Peter is a frequent speaker at health-related industry and trade group conferences, as well as to health care companies. Peter's extensive knowledge of the central issues in the industry, coupled with his wit and humor, give audiences a better understanding of the industry and the ability to apply what they've heard to their own work. He is also a frequent contributor to publications and the media, has appeared on PBS and CNN as well as local media, and was recently asked to be a national advisor to The CBS Evening News with Katie Couric on health reform, health insurance and managed healthcare. He also serves on the advisory boards of five industry publications.
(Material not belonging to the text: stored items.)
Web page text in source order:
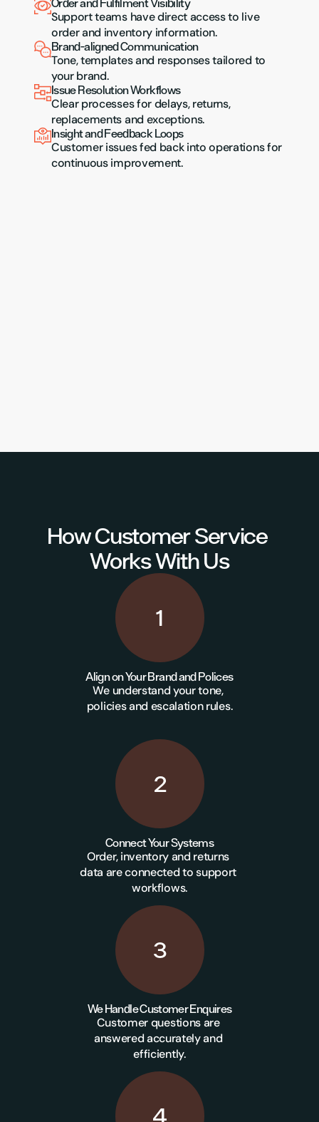
Order and Fulfilment Visibility
Support teams have direct access to live
order and inventory information.
Brand-aligned Communication
Tone, templates and responses tailored to
your brand.
Issue Resolution Workflows
Clear processes for delays, returns,
replacements and exceptions.
Insight and Feedback Loops
Customer issues fed back into operations for
continuous improvement.
How Customer Service
Works With Us
1
Align on Your Brand and Polices
We understand your tone,
policies and escalation rules.
2
Connect Your Systems
Order, inventory and returns
data are connected to support
workflows.
3
We Handle Customer Enquires
Customer questions are
answered accurately and
efficiently.
4
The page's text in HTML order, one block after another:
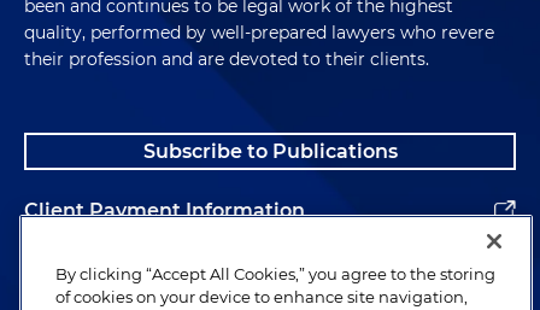
been and continues to be legal work of the highest
quality, performed by well-prepared lawyers who revere
their profession and are devoted to their clients.
Subscribe to Publications
Client Payment Information
Alumni
By clicking “Accept All Cookies,” you agree to the storing
of cookies on your device to enhance site navigation,
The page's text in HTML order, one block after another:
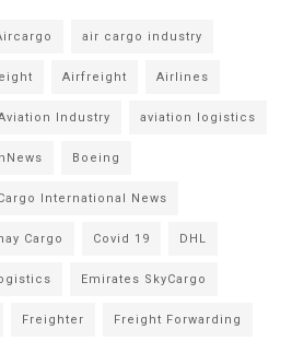
air cargo industry
Airfreight Airlines
Industry aviation logistics
Boeing
International News
Cargo Covid 19 DHL
Emirates SkyCargo
Freighter Freight Forwarding
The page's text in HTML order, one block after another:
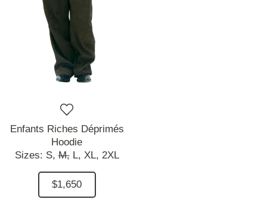
Enfants Riches Déprimés
Hoodie
Sizes: S, M, L, XL, 2XL
$1,650
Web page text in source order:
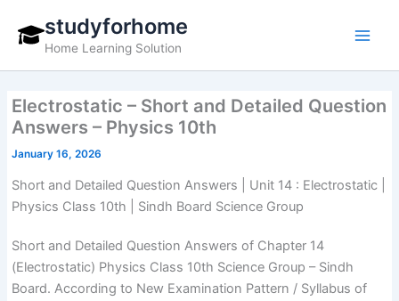
content
studyforhome
Home Learning Solution
Electrostatic – Short and Detailed Question
Answers – Physics 10th
January 16, 2026
Short and Detailed Question Answers | Unit 14 : Electrostatic |
Physics Class 10th | Sindh Board Science Group
Short and Detailed Question Answers of Chapter 14
(Electrostatic) Physics Class 10th Science Group – Sindh
Board. According to New Examination Pattern / Syllabus of

Peter is the editor and primary author of three seminal works on managed care: The Managed Health Care Handbook, which he first wrote in 1985, while the fourth and final edition of this landmark textbook was published in 2000; The Essentials of Managed Health Care, Fifth Edition (published 2007); and Managed Care: What It Is and How it Works, Third Edition (published 2008). These books are widely considered "the bibles" on managed care and are extensively used in over 230 colleges and universities nationwide, in corporate training and educational programs and as a general reference group with the healthcare industry. He also co-authored Best Practices in Medical Management with David Plocher, M.D. in 1998.
Peter began his career by practicing general internal medicine in rural southern Illinois at a rural health initiative clinic. After practicing for three years, he moved to Lincoln, Nebraska to be the medical director of a medical group associated with a group-model health maintenance organization. Soon after he became its chief executive officer as well.
He continued his successful career as an executive in the managed health care industry, assuming increasingly responsible positions through 1993 when he held the position of executive vice president and chief operating officer at a Blue Cross Blue Shield plan in Washington, DC. In that same year, he became a direct-admit partner at Ernst & Young LLP, and continued his consulting career with global firms such as CapGemini and Accenture until 2008 when he formed the P.R. Kongstvedt Company, LLC.